Even though the QTL containing Adh and delta-1, and the two additional ones found in 0% and the 14% alcohol environments, explained considerable variation in ADH activity (34–49%), none of them showed any significant association with ADH plasticity. The RILs had strong plastic responses to alcohol concentrations in the larval-feeding substrates (Fig. 3), but we found no QTLs of major effect that explained variation in plastic responses (Table 1). Our ability to map some QTLs in ADH activity suggests that we had enough sample sizes to discover QTLs with large effects, and this suggests that plasticity in ADH activity was not controlled by a few genes with large effects. The lack of plasticity of QTLs does not, however, suggest that plasticity is under less genetic control than functional trait values, because plasticity could be controlled by many QTLs with small effects. We did not, however, have enough power to detect QTLs with small effects, and it remains unclear whether plasticity in ADH activity is controlled by a similar set of genes in historical versus novel environments.
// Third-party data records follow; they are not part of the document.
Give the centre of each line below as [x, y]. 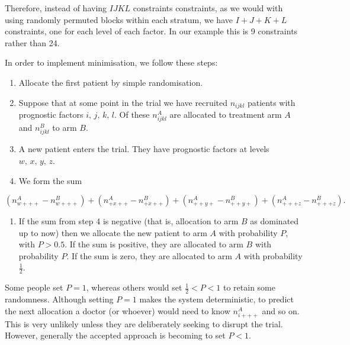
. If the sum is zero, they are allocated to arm [149, 255]
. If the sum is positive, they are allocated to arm [154, 244]
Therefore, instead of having [56, 8]
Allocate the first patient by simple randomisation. [111, 82]
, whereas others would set [134, 287]
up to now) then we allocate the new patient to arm [113, 232]
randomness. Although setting [59, 299]
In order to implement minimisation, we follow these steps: [111, 62]
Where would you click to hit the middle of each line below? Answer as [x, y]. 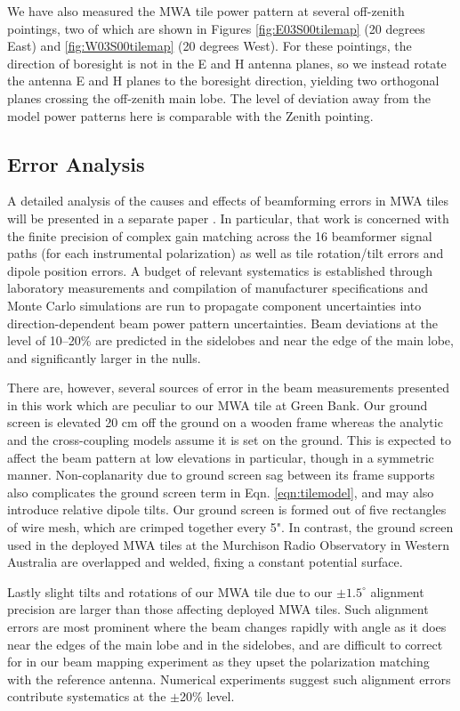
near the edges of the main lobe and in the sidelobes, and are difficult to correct [225, 644]
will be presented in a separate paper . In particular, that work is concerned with [228, 218]
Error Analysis [76, 163]
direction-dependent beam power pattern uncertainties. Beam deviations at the [222, 323]
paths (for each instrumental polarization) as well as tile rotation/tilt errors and [226, 253]
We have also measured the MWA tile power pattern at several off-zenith [206, 11]
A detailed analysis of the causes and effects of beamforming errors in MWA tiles [228, 201]
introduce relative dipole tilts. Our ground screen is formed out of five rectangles [227, 509]
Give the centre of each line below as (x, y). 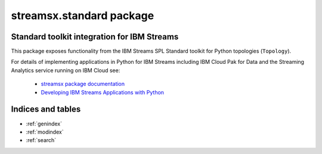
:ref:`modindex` (45, 132)
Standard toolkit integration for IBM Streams (95, 37)
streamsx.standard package (83, 16)
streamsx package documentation (83, 84)
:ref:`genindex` (44, 124)
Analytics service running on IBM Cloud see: (66, 70)
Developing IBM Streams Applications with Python (102, 92)
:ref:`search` (41, 140)
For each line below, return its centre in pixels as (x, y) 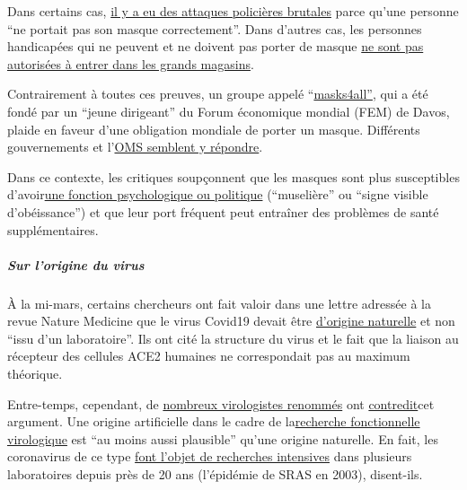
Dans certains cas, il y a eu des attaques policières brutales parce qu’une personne (233, 11)
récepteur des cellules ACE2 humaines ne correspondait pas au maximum (209, 356)
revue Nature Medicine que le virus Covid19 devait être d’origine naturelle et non (231, 321)
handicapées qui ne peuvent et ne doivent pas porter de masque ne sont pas (216, 46)
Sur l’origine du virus (76, 264)
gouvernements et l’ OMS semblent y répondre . (135, 147)
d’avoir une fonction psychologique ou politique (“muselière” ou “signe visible (218, 194)
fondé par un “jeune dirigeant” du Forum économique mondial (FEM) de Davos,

The contrasting results for ADH activity and its plasticity suggest that somewhat different genes control for ADH activity in different environments and for plasticity. Similarly, Zhou et al. (2012) found little overlap of genetically based and phenotypically plastic transcript expressions in D. melanogaster, suggesting a different genetic basis for plasticity. This is consistent with other studies investigating genetic structure of plasticity in other systems across historical environments. For example, trait values and plasticity were found to associate with largely different sets of genetic markers for growth and phenology traits in willows (Berlin et al. 2017; Hallingback et al. 2019), for morphology, phenology and reproductive traits in maize (Kusmec et al. 2017) and for growth traits in yeast (Yadav et al. 2016). Even though QTLs for trait values and plasticity can differ greatly in some organisms, it is not uncommon to find plasticity genes to co-locate with trait QTLs, such was found for biomass in hybrid willows (Berlin et al. 2017) and for phenology in maize (Li et al. 2016). These examples and our data highlight that plasticity can evolve independently from trait values in some environments, and this pattern is robust across both historical and novel environments.

In conclusion, we found that the genetic basis of ADH activity was largely determined by a QTL containing the gene Adh and its regulatory locus, delta-1. This QTL is important in ADH activity across both historical and novel concentrations of alcohol in larval substrates. We also found that the Adh-coding gene is the most important factor influencing variation in ADH activity, but different minor QTLs were important in different alcohol environments. These patterns indicate that ADH activity could evolve unconstrained by trait evolution in either historical or novel environments. Although fly RILs expressed plastic responses to alcohol concentrations, plasticity is likely controlled by many loci with medium-to-small effects, and is largely controlled by separate genetic elements than those controlling ADH activity. Studies in additional systems are needed to determine if this is a common pattern for functional traits and their plasticity. As demonstrated in this study, established mapping resources could be used for detailed genetic dissection of functional traits and plasticity.